● What needs to be done
Reproduce only the lines of the material below that start at the line containing "without [414, 559]" and stop at the line containing "Software Equivalence [86, 389]". Keep both end lines.

● Data records

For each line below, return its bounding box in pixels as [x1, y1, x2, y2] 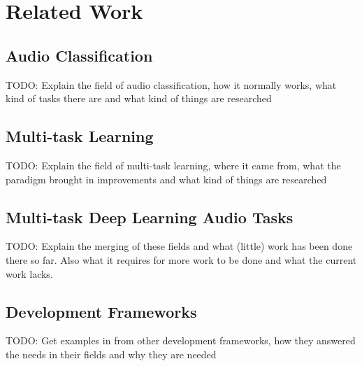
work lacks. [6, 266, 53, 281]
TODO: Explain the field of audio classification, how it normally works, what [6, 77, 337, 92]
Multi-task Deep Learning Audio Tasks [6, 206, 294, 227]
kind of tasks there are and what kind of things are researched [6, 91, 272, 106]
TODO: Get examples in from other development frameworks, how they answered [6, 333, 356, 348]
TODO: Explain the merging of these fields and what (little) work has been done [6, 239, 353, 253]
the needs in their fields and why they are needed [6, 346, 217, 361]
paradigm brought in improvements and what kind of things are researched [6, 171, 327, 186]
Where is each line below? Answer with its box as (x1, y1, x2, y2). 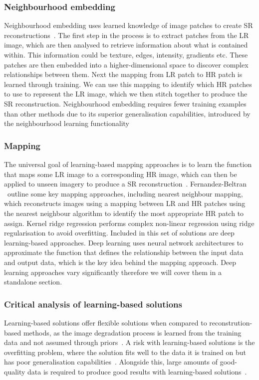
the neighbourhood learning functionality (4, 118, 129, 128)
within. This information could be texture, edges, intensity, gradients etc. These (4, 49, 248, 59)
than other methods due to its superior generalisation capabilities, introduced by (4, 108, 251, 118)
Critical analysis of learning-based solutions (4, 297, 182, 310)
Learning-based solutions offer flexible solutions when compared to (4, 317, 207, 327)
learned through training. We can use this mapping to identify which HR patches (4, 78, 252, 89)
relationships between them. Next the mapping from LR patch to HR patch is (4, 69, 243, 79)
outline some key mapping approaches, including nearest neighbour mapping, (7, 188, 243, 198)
* * *
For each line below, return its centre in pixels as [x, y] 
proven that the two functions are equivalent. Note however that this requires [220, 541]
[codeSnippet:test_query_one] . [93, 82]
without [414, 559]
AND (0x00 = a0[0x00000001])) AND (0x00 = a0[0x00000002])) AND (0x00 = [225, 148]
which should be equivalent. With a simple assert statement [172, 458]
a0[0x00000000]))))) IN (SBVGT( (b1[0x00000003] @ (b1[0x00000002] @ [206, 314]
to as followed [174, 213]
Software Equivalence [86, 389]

● Response box
without [414, 559]
AND (0x00 = a0[0x00000001])) AND (0x00 = a0[0x00000002])) AND (0x00 = [225, 148]
which should be equivalent. With a simple assert statement [172, 458]
a0[0x00000000]))))) IN (SBVGT( (b1[0x00000003] @ (b1[0x00000002] @ [206, 314]
to as followed [174, 213]
Software Equivalence [86, 389]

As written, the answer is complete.